*Exercise*:
When you reach the line containing "perhaps he was", begin reproducing the lines exactly and continue through the end of the listing, leaving out the pictures.

*Dataset content*:
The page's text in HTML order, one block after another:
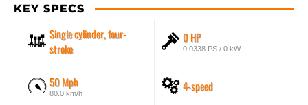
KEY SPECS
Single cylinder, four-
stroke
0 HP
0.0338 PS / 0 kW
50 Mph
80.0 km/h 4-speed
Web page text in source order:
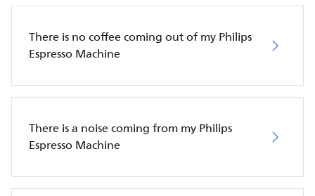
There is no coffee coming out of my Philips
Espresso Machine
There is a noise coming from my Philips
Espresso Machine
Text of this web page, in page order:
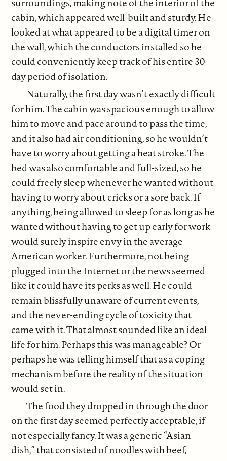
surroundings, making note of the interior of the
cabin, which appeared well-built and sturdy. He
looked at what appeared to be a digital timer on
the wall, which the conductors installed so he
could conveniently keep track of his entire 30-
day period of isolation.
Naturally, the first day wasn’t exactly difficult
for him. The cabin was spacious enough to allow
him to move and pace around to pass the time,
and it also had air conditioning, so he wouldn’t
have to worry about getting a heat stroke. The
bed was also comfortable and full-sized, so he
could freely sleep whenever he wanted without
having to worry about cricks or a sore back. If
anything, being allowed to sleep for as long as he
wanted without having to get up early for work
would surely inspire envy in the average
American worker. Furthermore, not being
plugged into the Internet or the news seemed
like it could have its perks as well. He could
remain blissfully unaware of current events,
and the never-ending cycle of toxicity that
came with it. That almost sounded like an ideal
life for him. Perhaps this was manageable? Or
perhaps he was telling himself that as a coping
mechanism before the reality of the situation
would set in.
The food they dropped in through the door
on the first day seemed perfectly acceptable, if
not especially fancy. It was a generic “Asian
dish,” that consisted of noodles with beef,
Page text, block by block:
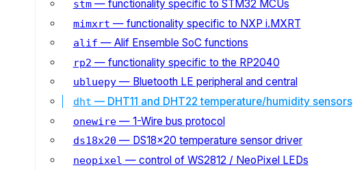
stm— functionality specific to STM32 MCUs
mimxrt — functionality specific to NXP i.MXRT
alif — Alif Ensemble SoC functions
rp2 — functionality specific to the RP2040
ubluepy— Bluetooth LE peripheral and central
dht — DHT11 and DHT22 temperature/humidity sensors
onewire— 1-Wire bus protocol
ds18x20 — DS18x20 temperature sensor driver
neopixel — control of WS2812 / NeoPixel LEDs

*Exercise output*:
perhaps he was telling himself that as a coping
mechanism before the reality of the situation
would set in.
The food they dropped in through the door
on the first day seemed perfectly acceptable, if
not especially fancy. It was a generic “Asian
dish,” that consisted of noodles with beef,
Page text, block by block:
stm— functionality specific to STM32 MCUs
mimxrt — functionality specific to NXP i.MXRT
alif — Alif Ensemble SoC functions
rp2 — functionality specific to the RP2040
ubluepy— Bluetooth LE peripheral and central
dht — DHT11 and DHT22 temperature/humidity sensors
onewire— 1-Wire bus protocol
ds18x20 — DS18x20 temperature sensor driver
neopixel — control of WS2812 / NeoPixel LEDs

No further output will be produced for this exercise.